Benedict sighed as he relayed the information. “Very petite, blond hair. It would have been just over a week ago that she was taken.”

“I can’t say who asked for her,” Fenton answered. “But for her, we just nabbed the one what fit the description we’d been given. They wanted a small, blond woman… one who wasn’t a child but could pass for one. I don’t ask why. Better not to know with some, I think.” He paused, then drew a deep breath and continued. “With Miss Masters, it was different. We were given specific instructions to take her and only her. That was why we hired those women to talk about Madame Zula at the baths, so they’d be overheard by Miss Masters and Lady Vale. I never made the connection who she was… not till later. It’s been a long time. So I didn’t think those biddies talking about a mystic would appeal to a woman of her age… it’s usually younger women, single, desperate for love and romance that want to be told their fortunes. We were to take them to that same crossroads and hand them over to others. Sometimes it was the Irishman what worked for Madame Zula, and sometimes it was another man who was always with my employer. But we never knew who it would be.”

“Someone wanted her specifically? You’re certain?” Middlethorp asked.

“Yes. We were told in no uncertain terms that it had to be her. No substitutions would be accepted,” Fenton answered. “I don’t know what enemies that young woman could have made in her life but, whoever they are, they’re quite determined to see her pay for whatever it was they think she’s done.”

Benedict turned his attention from Fenton to Middlethorp. The man knew something but he wasn’t sharing it in front of Lady Vale. He knew Elizabeth had secrets and he knew that one of them was her former lover. There was a scandal there, and while it was unlikely that such a thing would be the root of all this, it was also the only straw left for him to grasp at.

“You said you didn’t make the connection until later,” Middlethorp countered. “What happened when you did?”

“I told my employer. He still wants the book… the one we were after all those years ago. I don’t know what’s in it, but he means to have it. You’re still not safe from him. Not now. Not ever,” Fenton answered.

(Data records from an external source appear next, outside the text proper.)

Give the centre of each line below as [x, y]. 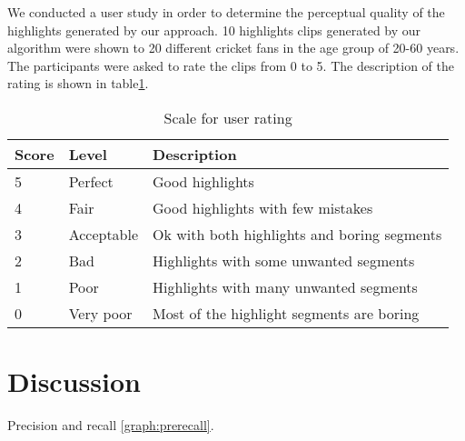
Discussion [74, 381]
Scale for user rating [228, 117]
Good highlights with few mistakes [263, 207]
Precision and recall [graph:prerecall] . [111, 425]
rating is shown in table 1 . [78, 83]
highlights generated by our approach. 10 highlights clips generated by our [214, 30]
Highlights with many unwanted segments [285, 286]
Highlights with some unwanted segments [284, 260]

Middlethorp frowned. “We need to see Madame Zula,” he said, addressing Benedict. “I have a feeling that I know who is seeking Miss Masters. There was a scandal in her past, but it was something that I elected to overlook when hiring her. Her appearance was so far removed from the wild tale I’d heard that I assumed it had been greatly exaggerated or perhaps distorted to make the man involved appear less the villain for it.”

Lady Vale gasped. “You hired her as my companion knowing this?”

“I know she has a past,” Benedict said. “I only have a care for it because it might lead us to her now. It changes nothing of my feelings or my intentions toward her, regardless. Heaven knows I’m not without sin myself.”

Middlethorp nodded. “Madame Zula first. Then we head on to Harrelson’s and beard the lion in his den.”

Benedict nodded his agreement. “Do you think she can be of use to us?”

“I think she can confirm for us where the women are taken to… at this point, we can’t be certain they are on his estate. Without confirmation, approaching him may very well sign their death warrants.”

Benedict knew that was the truth of it, but the delay worried him more. The sense of urgency was riding him hard and he felt that every second not in pursuit was wasted, whatever the wisdom behind it.

“There’s still time,” Hardwick said. “We weren’t supposed to make the trade until tomorrow night. They’ll hold her somewhere in town till then. Won’t move her again till it’s dark out.”

“And can your companions be trusted not to harm her in the meantime?” Benedict snapped.

Hardwick looked away. “We don’t get paid if we don’t deliver them in one piece. I’d hope that was enough to keep her safe, but I can’t make promises.”